Negro, pobre, morador da periferia do Rio de Janeiro, Rafael Braga Vieira tornou-se, também, o único preso nas manifestações de junho de 2013. A justificativa de sua detenção (a posse de pinho sol e, supostamente, de 9,3g de cocaína, de 0,6g de maconha e de um rojão) e sua assombrosa sentença (impetrada pelo juiz Ricardo Coronha Pinheiro e fixada em onze anos e três meses de prisão, além do pagamento de 1.687 reais) transtornam.
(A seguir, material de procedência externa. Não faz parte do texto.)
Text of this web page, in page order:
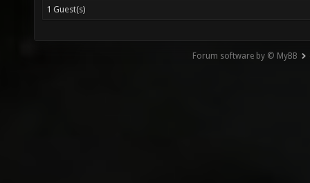
1 Guest(s)
Forum software by © MyBB
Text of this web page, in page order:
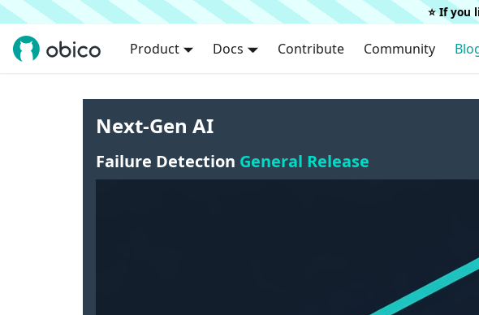
⭐️ If you
Product Docs Contribute Community
Next-Gen AI
Failure Detection General Release
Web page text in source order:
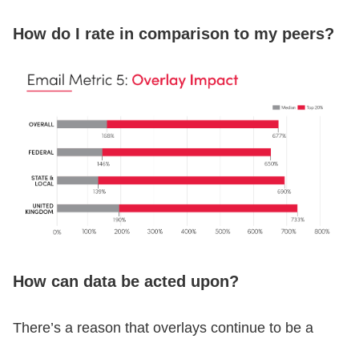
How do I rate in comparison to my peers?
How can data be acted upon?
There’s a reason that overlays continue to be a
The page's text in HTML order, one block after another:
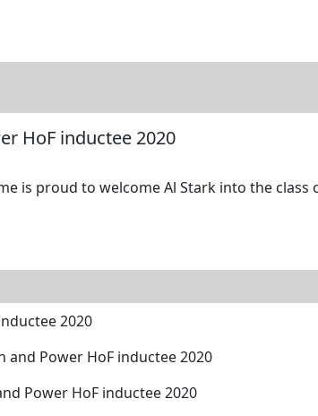
HoF inductee 2020
is proud to welcome Al Stark into the
2020
Power HoF inductee 2020
Power HoF inductee 2020
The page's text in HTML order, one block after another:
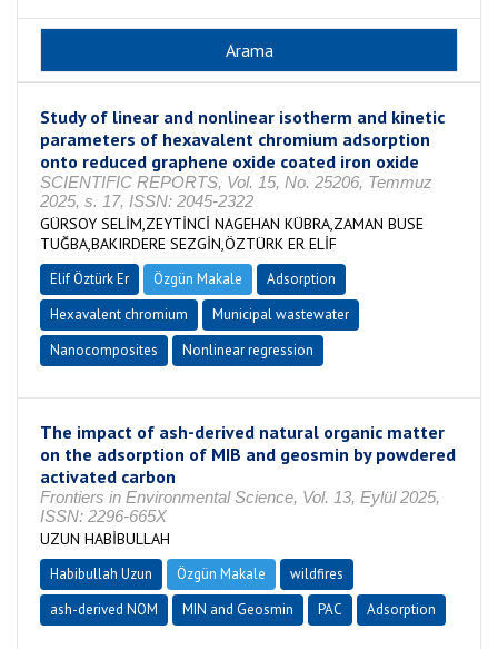
Study of linear and nonlinear isotherm and kinetic
parameters of hexavalent chromium adsorption
onto reduced graphene oxide coated iron oxide
SCIENTIFIC REPORTS, Vol. 15, No. 25206, Temmuz
2025, s. 17, ISSN: 2045-2322
GÜRSOY SELİM,ZEYTİNCİ NAGEHAN KÜBRA,ZAMAN BUSE
TUĞBA,BAKIRDERE SEZGİN,ÖZTÜRK ER ELİF
Elif Öztürk Er Özgün Makale
Adsorption
Hexavalent chromium
Municipal wastewater
Nanocomposites
Nonlinear regression
The impact of ash-derived natural organic matter
on the adsorption of MIB and geosmin by powdered
activated carbon
Frontiers in Environmental Science, Vol. 13, Eylül 2025,
ISSN: 2296-665X
UZUN HABİBULLAH
Habibullah Uzun Özgün Makale
wildfires
ash-derived NOM
MIN and Geosmin PAC Adsorption
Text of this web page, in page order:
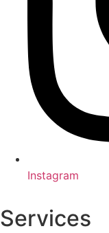
Instagram
Services
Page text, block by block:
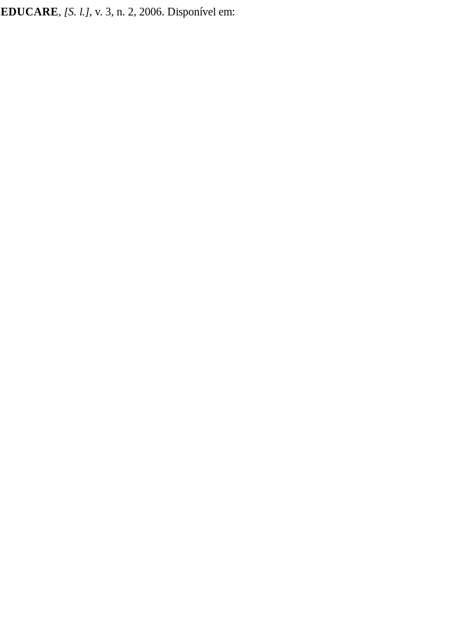
EDUCARE, [S. l.], v. 3, n. 2, 2006. Disponível em:
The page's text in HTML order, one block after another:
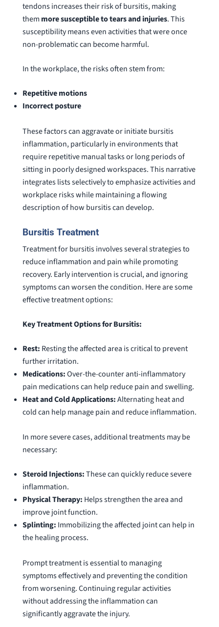
tendons increases their risk of bursitis, making
them more susceptible to tears and injuries. This
susceptibility means even activities that were once
non-problematic can become harmful.
In the workplace, the risks often stem from:
Repetitive motions
Incorrect posture
These factors can aggravate or initiate bursitis
inflammation, particularly in environments that
require repetitive manual tasks or long periods of
sitting in poorly designed workspaces. This narrative
integrates lists selectively to emphasize activities and
workplace risks while maintaining a flowing
description of how bursitis can develop.
Bursitis Treatment
Treatment for bursitis involves several strategies to
reduce inflammation and pain while promoting
recovery. Early intervention is crucial, and ignoring
symptoms can worsen the condition. Here are some
effective treatment options:
Key Treatment Options for Bursitis:
Rest: Resting the affected area is critical to prevent
further irritation.
Medications:Over-the-counter anti-inflammatory
pain medications can help reduce pain and swelling.
Heat and Cold Applications:Alternating heat and
cold can help manage pain and reduce inflammation.
In more severe cases, additional treatments may be
necessary:
Steroid Injections:These can quickly reduce severe
inflammation.
Physical Therapy: Helps strengthen the area and
improve joint function.
Splinting: Immobilizing the affected joint can help in
the healing process.
Prompt treatment is essential to managing
symptoms effectively and preventing the condition
from worsening. Continuing regular activities
without addressing the inflammation can
significantly aggravate the injury.

A acusação baseada apenas no depoimento dos policiais e à inviabilidade de uma testemunha ocular que corrobora a declaração de inocência do rapaz ressaltam uma coerção de seu corpo, sua susceptibilidade à pilhagem.

O desprendimento dessa violência parte de um juízo (absolutamente escravocrata) de que o corpo negro, pobre (porque é negro), periférico (porque é negro e pobre) não tem autoridade sobre si mesmo. Antes, está sempre sujeito a ser roubado, destruído, dominado. E, por isso, adverte o jornalista norte-americano Ta-Nehisi Coates, toma lições ao longo da vida sobre como regular sua forma, sua gestualidade; aprende a viver em um corpo negro em meio àqueles que “têm necessidade de ser branco” e que acreditam ser esse “outro” corpo passível de domesticação. Vulnerável, ele não é, todavia, tomado como vida que pode ser designada ao luto, a qual deve-se proteger da morte, da matabilidade.

A revista policial aplicada a Rafael e seu espancamento, que uma testemunha afirma ter presenciado: formas superlativas da destruição de seu corpo. A prisão, a penalidade truculenta a ser paga: a afirmação de que esse corpo não pertence a ele. Assim, efetuam-se sucessivas investidas à sua descorporificação. Rafael, todavia, persiste; nega, pelo direito que tem sobre seu corpo negro.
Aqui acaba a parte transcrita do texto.